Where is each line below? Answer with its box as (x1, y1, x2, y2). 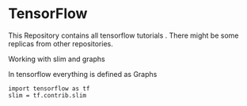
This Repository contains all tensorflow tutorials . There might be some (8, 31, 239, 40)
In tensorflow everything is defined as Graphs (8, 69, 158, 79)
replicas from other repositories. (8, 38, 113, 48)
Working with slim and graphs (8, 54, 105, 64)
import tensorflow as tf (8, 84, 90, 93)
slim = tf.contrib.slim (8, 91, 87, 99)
_ _ _ _ _ _ _
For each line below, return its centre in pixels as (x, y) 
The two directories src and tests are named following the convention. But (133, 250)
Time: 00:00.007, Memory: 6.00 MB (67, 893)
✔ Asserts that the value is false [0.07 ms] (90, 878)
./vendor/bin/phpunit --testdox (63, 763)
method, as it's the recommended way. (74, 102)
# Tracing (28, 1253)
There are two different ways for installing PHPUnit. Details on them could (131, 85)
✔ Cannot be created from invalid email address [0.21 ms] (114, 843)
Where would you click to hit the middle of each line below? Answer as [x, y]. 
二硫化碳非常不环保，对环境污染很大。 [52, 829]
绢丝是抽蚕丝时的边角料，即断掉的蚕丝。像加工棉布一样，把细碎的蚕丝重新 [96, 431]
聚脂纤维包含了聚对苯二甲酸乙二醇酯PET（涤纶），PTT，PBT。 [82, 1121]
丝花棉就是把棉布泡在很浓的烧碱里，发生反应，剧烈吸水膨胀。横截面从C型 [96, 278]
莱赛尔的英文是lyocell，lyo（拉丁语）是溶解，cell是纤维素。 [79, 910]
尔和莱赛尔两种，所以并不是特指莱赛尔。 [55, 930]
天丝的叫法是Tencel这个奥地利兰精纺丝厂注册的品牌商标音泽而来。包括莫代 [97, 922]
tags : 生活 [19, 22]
_ _ _ _ _ _ _
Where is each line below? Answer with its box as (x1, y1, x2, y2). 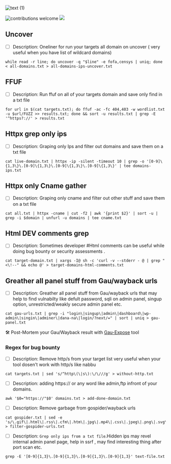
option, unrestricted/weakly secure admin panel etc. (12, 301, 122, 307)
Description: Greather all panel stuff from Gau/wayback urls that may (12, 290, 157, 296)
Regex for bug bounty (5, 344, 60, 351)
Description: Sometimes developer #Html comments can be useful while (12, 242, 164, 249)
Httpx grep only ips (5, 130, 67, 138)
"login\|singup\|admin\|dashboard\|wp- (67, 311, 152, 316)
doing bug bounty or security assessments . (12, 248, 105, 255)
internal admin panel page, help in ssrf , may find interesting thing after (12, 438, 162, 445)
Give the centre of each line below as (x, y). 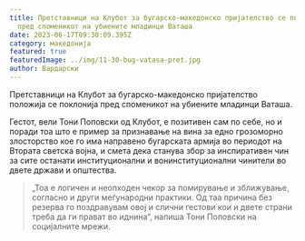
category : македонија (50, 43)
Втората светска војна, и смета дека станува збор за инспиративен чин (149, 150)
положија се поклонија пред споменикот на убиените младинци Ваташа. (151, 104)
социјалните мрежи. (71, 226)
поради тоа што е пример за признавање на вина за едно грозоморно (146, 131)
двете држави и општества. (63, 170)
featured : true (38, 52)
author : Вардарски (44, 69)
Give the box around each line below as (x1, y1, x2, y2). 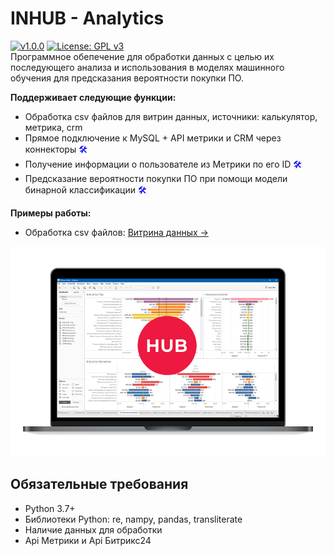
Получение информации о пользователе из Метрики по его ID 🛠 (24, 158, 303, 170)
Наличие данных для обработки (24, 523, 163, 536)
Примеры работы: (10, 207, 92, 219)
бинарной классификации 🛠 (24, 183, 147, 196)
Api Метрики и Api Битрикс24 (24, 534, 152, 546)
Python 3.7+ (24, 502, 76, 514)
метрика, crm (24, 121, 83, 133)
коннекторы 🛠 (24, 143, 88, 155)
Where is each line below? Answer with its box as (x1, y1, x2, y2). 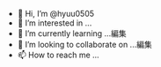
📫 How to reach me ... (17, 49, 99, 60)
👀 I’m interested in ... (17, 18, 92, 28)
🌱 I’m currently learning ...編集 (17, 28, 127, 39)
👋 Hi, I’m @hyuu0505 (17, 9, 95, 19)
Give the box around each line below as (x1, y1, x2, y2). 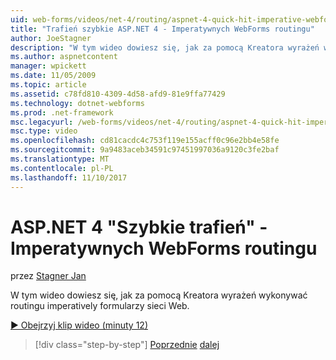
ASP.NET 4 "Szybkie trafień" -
_ _ _ _ _ _ _
Goal of the exercise:
In the listing above, find the line containing "This Repository contains" and the line containing "slim = tf.contrib.slim (8, 91, 87, 99)", then retype both and every line between them exactly, with nothing else.

Reply to the task:
This Repository contains all tensorflow tutorials . There might be some (8, 31, 239, 40)
In tensorflow everything is defined as Graphs (8, 69, 158, 79)
replicas from other repositories. (8, 38, 113, 48)
Working with slim and graphs (8, 54, 105, 64)
import tensorflow as tf (8, 84, 90, 93)
slim = tf.contrib.slim (8, 91, 87, 99)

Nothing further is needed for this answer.